* Directions for this task
Set down each entry exactly as given; pictures should not appear in the copy.

* Supplied data
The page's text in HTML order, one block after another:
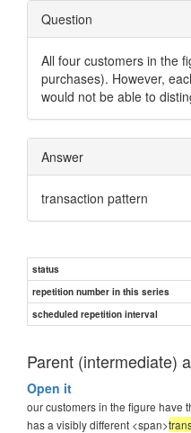
Question
All four customers in the
purchases). However,
would not be able to
Answer
transaction pattern
status
repetition number in this series
scheduled repetition interval
Parent (intermediate)
Open it
our customers in the figure have
has a visibly different <span>
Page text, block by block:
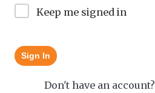
Keep me signed in
Sign In
Don't have an account?

* Worked solution
The page's text in HTML order, one block after another:
Question
All four customers in the
purchases). However,
would not be able to
Answer
transaction pattern
status
repetition number in this series
scheduled repetition interval
Parent (intermediate)
Open it
our customers in the figure have
has a visibly different <span>
Page text, block by block:
Keep me signed in
Sign In
Don't have an account?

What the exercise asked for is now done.